Evde biri var. Ufak tefek, saçları iki yanda toplanmış, ayağında peluş terlikler. İkide bir talimat veriyor:
“Anne! Gel!”
“Bunu buraya koyma!”
“Ben yapıyoğum, sen git!”
Efendim, tanıştırayım: Evimizin CEO’su Ela Hanım. Kendisi henüz 2 yaşında ama yetki alanı sınırsız. Sınırlarımı, sabrımı ve evdeki mobilyaların yerini sorgulatan bir liderlik vizyonu var.
Ela, dünyayı keşfetme aşamasında. Yani her yer açık ofis, her şey onun AR-GE malzemesi. Ben de bu organizasyonda “asistanı”mı desem, “müşteri temsilcisi” mi, hala karar veremedim.
Geçen gün elinde tahta kaşıkla bana dönüp şöyle dedi:
“Ben pişiyoğum. Sen git otul.”
Şefkatli bir şekilde mutfaktan kovuldum. Sonra sandalyesine çıktı, oyuncak tenceresine bakıp düşündü, sonra eliyle saçlarını geriye attı. O an fark ettim: Bu çocuk beni izliyor ve beni oynuyor!
Kahve içerken kaş çatmam, telefonla konuşurken “Hı hı canım aynen” deyişlerim, hatta geçen günkü meşhur cümlem:
“Bugün hiç enerjim yok!”
Ertesi gün Ela, elinde peluş tavşanı, koltuğa uzandı ve dedi ki:
“Buuğun enejim yook.”
Yani artık evde sadece ben değilim “bitmiş görünen ama aslında sürekli çalışan”. Ela da küçük bir “kurumsal yorgunluk” içinde.

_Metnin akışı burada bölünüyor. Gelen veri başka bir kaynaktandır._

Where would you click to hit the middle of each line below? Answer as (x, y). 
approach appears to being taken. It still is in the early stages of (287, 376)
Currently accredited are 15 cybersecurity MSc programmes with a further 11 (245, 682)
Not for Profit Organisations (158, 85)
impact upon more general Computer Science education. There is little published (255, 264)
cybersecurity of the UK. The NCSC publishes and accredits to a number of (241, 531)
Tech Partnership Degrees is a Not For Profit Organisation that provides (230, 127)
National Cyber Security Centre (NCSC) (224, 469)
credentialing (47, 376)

Bir de her şeyi yönetme içgüdüsü var ki sormayın! Oyuncakları diziyor, birini ters koyarsam “Hayıığ, öyle değil!” diye düzeltiyor. Misafirliğe gittiğimizde insanların salonlarını revize etmeye kalktı:
“Bu sandalye burda olmuyo. Şuraya koyaaalım.”

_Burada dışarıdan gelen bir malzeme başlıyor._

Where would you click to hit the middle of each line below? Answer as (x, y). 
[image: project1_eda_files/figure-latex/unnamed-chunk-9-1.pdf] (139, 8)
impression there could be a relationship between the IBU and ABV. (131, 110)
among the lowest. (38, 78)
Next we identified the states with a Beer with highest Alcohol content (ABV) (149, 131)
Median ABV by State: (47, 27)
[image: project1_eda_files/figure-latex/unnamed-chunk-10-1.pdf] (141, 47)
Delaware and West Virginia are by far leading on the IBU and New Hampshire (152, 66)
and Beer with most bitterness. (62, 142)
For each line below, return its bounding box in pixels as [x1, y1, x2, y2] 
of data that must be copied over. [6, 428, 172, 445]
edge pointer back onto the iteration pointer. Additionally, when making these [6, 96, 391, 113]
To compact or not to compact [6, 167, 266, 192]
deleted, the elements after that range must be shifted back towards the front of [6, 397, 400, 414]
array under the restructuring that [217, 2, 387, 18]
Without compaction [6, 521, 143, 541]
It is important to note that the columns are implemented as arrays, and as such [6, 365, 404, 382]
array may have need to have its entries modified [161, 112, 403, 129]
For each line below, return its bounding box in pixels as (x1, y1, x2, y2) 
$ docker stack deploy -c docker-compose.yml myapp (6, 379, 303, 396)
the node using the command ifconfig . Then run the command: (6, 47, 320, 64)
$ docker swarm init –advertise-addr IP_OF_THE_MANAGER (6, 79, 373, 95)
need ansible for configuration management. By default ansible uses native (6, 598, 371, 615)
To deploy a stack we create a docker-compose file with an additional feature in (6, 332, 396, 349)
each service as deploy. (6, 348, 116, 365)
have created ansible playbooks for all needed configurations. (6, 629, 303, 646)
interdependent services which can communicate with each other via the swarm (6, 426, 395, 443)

Küçük yaşına rağmen toplantı ciddiyetinde konuşmalar yapıyor. Kendi diliyle brief veriyor, ben onay alana kadar hiçbir işe başlamıyor.
“Mama? Evet mi? Tamam.”
(Sanırsın iş yemeği planlıyor.)
O yüzden diyorum, Ela bugün bir şirket kursa:
Oyuncak departmanı mükemmel işler.
Kriz yönetimi? “Düşünce anne üfler geçer.”
Çalışan motivasyonu? “Gel sarılayım, geçiyo.”
Kendime yıllardır “liderlik vasfım var mı?” diye sorarken, bir baktım 2 yaşındaki kızım beni taklit ede ede kendi liderliğini kurmuş. Ve ben gururla söylüyorum:
Benim kızım, şirket kursa CEO olur. Üstelik şirketin adı da belli: ElaCorp - Oyun, Kahkaha ve Biraz Da Çikolata A.Ş.
Sevgili Ela’m,
Sen dünyayı daha yeni tanımaya başladın ama benim dünyamı tamamen değiştirdin. Her hareketinle, her küçük kelimenle bana hem kahkaha attırıyor hem düşündürüyorsun. Seninle büyümek, seni izleyerek kendimi yeniden keşfetmek en büyük ayrıcalığım. Umarım hep bu kadar kendinden emin, özgür ve neşeli kalırsın.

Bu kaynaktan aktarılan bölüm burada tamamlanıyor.